▶ [Work task] State how many lines in the following entries contain the word "have". No other output.

○ ○ ○ ○

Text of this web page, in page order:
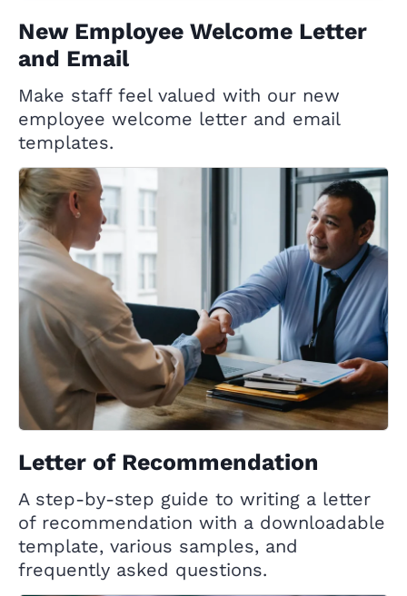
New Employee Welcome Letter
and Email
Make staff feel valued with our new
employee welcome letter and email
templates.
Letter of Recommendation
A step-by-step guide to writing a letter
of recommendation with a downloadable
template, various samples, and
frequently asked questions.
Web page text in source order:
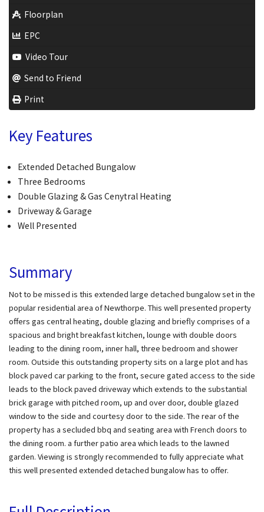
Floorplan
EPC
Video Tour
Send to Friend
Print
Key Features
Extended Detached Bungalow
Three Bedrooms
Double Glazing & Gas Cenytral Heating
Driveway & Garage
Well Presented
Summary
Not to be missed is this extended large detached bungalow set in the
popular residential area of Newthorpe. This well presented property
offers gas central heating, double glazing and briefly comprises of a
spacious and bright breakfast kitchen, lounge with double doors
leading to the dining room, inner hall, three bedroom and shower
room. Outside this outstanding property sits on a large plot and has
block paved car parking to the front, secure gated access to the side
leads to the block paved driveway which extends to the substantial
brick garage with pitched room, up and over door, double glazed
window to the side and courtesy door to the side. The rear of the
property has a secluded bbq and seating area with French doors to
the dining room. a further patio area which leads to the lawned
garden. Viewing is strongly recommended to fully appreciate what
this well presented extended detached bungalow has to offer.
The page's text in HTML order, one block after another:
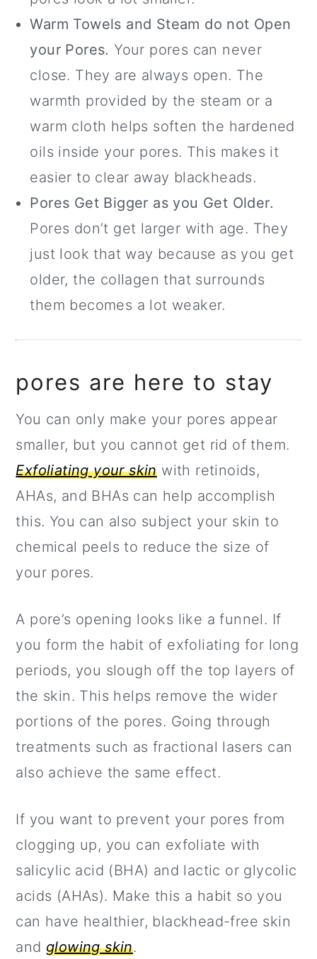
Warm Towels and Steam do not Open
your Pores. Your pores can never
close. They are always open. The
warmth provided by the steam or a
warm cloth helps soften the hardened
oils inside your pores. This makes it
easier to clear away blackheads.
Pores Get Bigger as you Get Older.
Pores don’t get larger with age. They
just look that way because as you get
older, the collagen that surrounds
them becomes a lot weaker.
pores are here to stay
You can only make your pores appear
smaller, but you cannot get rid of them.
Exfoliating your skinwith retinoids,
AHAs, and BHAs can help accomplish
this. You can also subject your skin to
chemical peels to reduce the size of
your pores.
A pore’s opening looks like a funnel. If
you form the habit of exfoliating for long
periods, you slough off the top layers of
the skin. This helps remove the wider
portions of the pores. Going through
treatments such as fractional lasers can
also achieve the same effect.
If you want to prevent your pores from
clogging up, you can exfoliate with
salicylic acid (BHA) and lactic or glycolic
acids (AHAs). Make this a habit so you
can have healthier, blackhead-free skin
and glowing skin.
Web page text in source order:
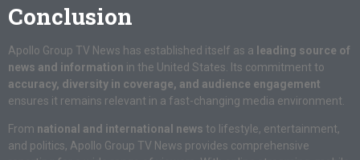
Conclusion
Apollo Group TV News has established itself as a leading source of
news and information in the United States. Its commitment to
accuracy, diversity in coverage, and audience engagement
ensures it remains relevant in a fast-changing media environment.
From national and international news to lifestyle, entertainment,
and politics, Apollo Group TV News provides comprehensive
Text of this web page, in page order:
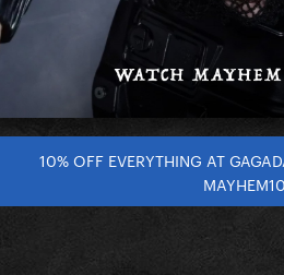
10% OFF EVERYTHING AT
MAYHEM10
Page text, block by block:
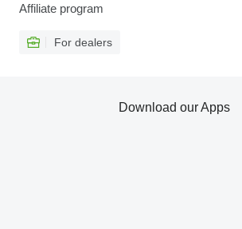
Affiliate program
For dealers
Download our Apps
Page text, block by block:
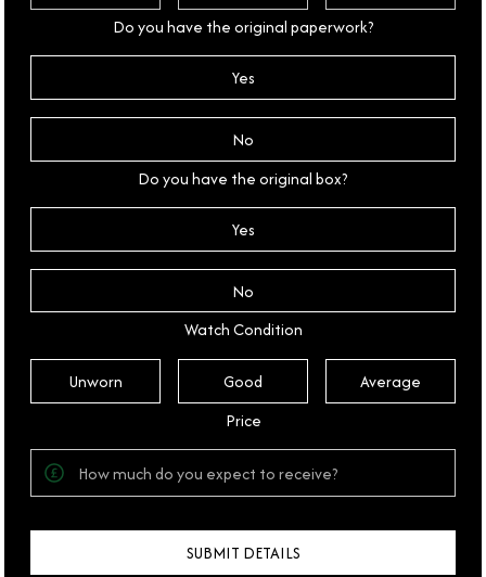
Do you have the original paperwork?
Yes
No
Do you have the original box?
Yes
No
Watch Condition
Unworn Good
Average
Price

○ ○ ○ ○

▶ [The completed task] 3